Data items:
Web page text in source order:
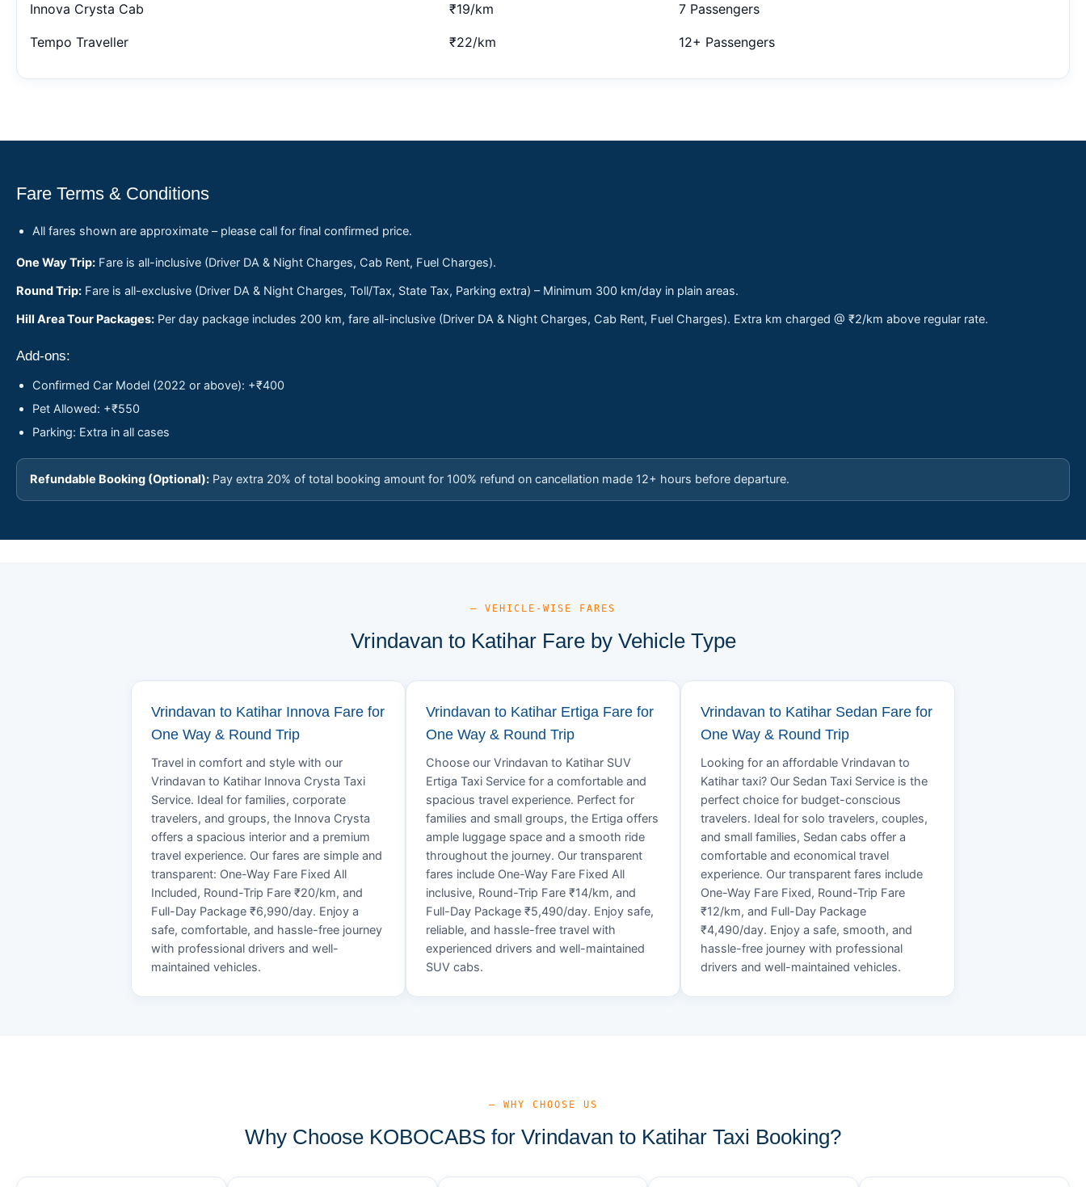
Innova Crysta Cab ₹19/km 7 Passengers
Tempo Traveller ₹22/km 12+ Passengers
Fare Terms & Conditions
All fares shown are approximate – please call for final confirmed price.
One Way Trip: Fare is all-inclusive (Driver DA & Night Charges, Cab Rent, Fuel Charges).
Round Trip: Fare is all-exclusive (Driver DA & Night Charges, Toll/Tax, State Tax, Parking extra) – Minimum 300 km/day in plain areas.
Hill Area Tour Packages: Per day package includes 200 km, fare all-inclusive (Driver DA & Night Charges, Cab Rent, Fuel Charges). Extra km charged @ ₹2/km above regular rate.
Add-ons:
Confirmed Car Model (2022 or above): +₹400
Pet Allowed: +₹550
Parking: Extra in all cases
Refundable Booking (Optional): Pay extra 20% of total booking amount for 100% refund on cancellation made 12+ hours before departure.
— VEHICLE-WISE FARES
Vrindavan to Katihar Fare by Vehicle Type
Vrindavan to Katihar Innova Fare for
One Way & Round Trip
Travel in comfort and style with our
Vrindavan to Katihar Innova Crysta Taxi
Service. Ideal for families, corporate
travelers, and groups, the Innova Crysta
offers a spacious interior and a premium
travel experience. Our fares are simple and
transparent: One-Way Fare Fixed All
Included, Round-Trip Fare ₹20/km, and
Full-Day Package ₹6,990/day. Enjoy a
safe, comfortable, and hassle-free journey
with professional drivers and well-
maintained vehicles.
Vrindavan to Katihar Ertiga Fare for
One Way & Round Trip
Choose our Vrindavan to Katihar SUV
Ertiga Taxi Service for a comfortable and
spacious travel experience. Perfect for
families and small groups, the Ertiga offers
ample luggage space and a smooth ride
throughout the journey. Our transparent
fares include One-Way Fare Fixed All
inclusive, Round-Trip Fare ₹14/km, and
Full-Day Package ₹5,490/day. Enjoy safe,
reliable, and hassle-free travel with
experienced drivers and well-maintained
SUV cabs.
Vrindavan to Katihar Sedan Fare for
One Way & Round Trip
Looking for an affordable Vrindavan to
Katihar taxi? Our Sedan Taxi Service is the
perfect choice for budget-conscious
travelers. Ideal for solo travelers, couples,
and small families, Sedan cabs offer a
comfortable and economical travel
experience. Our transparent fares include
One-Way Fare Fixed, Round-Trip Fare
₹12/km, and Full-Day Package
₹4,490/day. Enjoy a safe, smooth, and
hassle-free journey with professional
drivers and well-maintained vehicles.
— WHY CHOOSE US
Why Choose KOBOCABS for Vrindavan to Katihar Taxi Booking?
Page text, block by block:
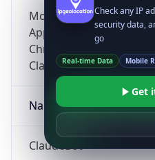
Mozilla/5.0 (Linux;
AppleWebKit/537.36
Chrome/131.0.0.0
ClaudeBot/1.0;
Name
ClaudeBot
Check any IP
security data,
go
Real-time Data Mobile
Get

**YOUR ASSIGNMENT**
Using the data above, transcribe the lines that run from the line with "travel experience. Our fares are simple and" to the line with "comfortable and economical travel", both ends kept, and output nothing else.

**TASK OUTPUT**
travel experience. Our fares are simple and
transparent: One-Way Fare Fixed All
Included, Round-Trip Fare ₹20/km, and
Full-Day Package ₹6,990/day. Enjoy a
safe, comfortable, and hassle-free journey
with professional drivers and well-
maintained vehicles.
Vrindavan to Katihar Ertiga Fare for
One Way & Round Trip
Choose our Vrindavan to Katihar SUV
Ertiga Taxi Service for a comfortable and
spacious travel experience. Perfect for
families and small groups, the Ertiga offers
ample luggage space and a smooth ride
throughout the journey. Our transparent
fares include One-Way Fare Fixed All
inclusive, Round-Trip Fare ₹14/km, and
Full-Day Package ₹5,490/day. Enjoy safe,
reliable, and hassle-free travel with
experienced drivers and well-maintained
SUV cabs.
Vrindavan to Katihar Sedan Fare for
One Way & Round Trip
Looking for an affordable Vrindavan to
Katihar taxi? Our Sedan Taxi Service is the
perfect choice for budget-conscious
travelers. Ideal for solo travelers, couples,
and small families, Sedan cabs offer a
comfortable and economical travel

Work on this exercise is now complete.